A blockchain is a type of computing architecture that enables a peer-to-peer distributed (shared and replicated) database or ledger, not controlled by a single organization or entity, but many different ones. Spanning across a network of independent machines, the configuration permits the nodes to reliably track and maintain the state of information in a system. In doing so, a blockchain enables the cost-efficient creation of business networks without requiring a central point of control. This configuration operates in contrast to traditional database-oriented systems, where independent parties maintain their own systems of record and reconcile updates with one another in inefficient and sometimes complex inter-organizational processes, which requires the services of an independent, trusted third-party administrator.
A blockchains use smart contracts to define the transactions conducted among various blockchain participants. Conditions for accessing and exploiting smart contracts are limited in their capacity to reduce the likelihood of unauthorized access to the blockchain assets. In some examples, the smart contracts are enacted to manage various processes for members or other authorized parties to a blockchain.
Storage ‘tiering’ helps organizations maintain a balance between performance and cost by moving data around different tiers to cope with swings in demand. Tiering ensures that data sits on the most appropriate storage configuration according to the application requirements, whether it be latency or throughput. Most research efforts have focused on traditional storage systems and tiering across different disk types. For instance, hot data residing in tier 2 (high endurance, high capacity, 10K revolution-per-minute RPM hard drives HDs) can be migrated to high performance, high cost solid state drives (SSDs) if deemed necessary. This process is called ‘up-tiering’, where a change is made from a lower class tier to a higher class tier. Similarly, cold data that is not being utilized may be migrated from a higher tier (T1) to a colder tier (T2) to make space for more up-tiering. There are many types of tiers used with different data access categories. There are usually several rules with respect to how to map data to the right tier. For example, one of the main metrics dynamic tiering systems use is referred to as input/output (IO) density, which is a function of IO/second/GB. Based on IO density, a decision may be made to up-tier or down-tier storage. Tiering can be performed for object storage, file storage, and block storage. For an object/file, access rate may be examined first, and for a block, the main parameter of interest may be IO density. An example of tier/IO density mapping for block storage may be setup as a tier to IO density correlation, for example, tier 0>=1, tier1B is 0.7-1.0, tier1B is 0.5-0.7, tier2 is 0.1-0.5, tier3 is 0.01-0.1, nearline is 0.0-0.01, inactive is 0 and unknown is null.
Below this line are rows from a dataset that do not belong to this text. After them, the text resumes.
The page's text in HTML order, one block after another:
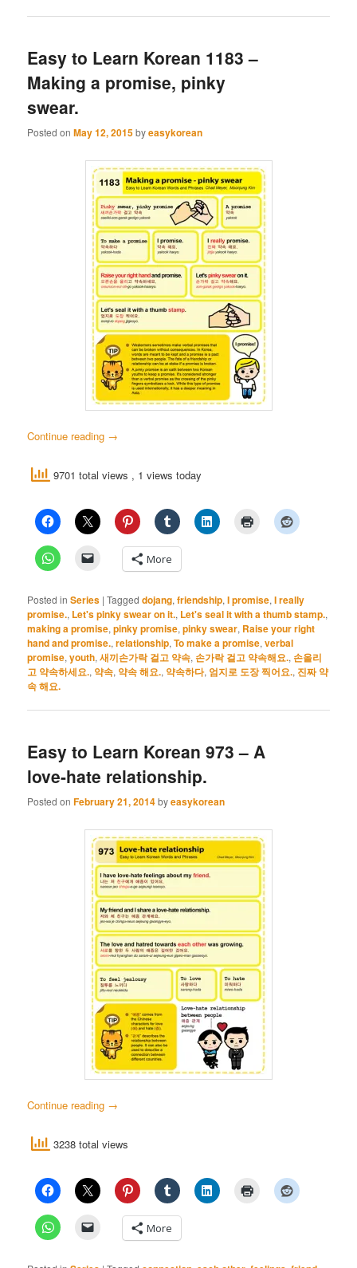
Easy to Learn Korean 1183 –
Making a promise, pinky
swear.
Posted onMay 12, 2015byeasykorean
Continue reading →
9701 total views , 1 views today
More
Posted in Series |Tagged dojang,friendship,I promise,I really
promise., Let's pinky swear on it., Let's seal it with a thumb stamp.,
making a promise,pinky promise,pinky swear, Raise your right
hand and promise.,relationship,To make a promise,verbal
promise,youth,새끼손가락 걸고 약속,손가락 걸고 약속해요.,손올리
고 약속하세요., 약속, 약속 해요., 약속하다, 엄지로 도장 찍어요., 진짜 약
속 해요.
Easy to Learn Korean 973 – A
love-hate relationship.
Posted onFebruary 21, 2014byeasykorean
Continue reading →
3238 total views
More

System administrators/automated systems will use the example metrics of a table to decide where a particular volume should be mapped. Up/down-tiering of a volume involves copying and moving a volume across tiers, these tiers could be within a data center (traditionally), across data centers (same organization/cloud), and across different organizations (e.g., a hybrid-cloud model). Tiering may be optimal for a network, but if not performed correctly (e.g., not using the right policy), there are many things that could go wrong, from a simple mistake, such as putting a volume on the wrong tier, to more serious problems where the volume is lost in-transit with no one to hold accountable. For instance, if a volume is pushed to a tier in a remote organization (e.g., third party cloud), and the volume never makes it to the remote organization, the question is then, what happened?, or who is accountable?
In a traditional tiering solution, storage is allocated and pooled into different tiers, in this example, three tiers, gold, silver, and bronze. When a file system is created/mounted, a request may be made to place the file system on a particular tier based on business needs, performance needs, etc. This process follows simple rules developed by system administrators. Similar to the block storage scenario, what tier to choose is left to the system administrator, or an automated system guided by a set of policies/rules designed by the system administrator. Automated tiering solutions rely on policies and best practices for tiering. These polices are executed by a centralized server/manager and are pre-defined, and are often pre-agreed upon, however, when other parties enter the policy circle, the question then becomes, what policy should be implemented a multi-service provider environment, different best practices may be followed, thus ending in scenarios where the end result deviates from what each party involved in the tiering transaction expected. For instance, consider a scenario where guidelines for tiering are based on best practices defined by network system architects, however, once the tiers are being used, the third parties, which may have their own policies for tiering may be in disagreement regarding the initial policies for tiering.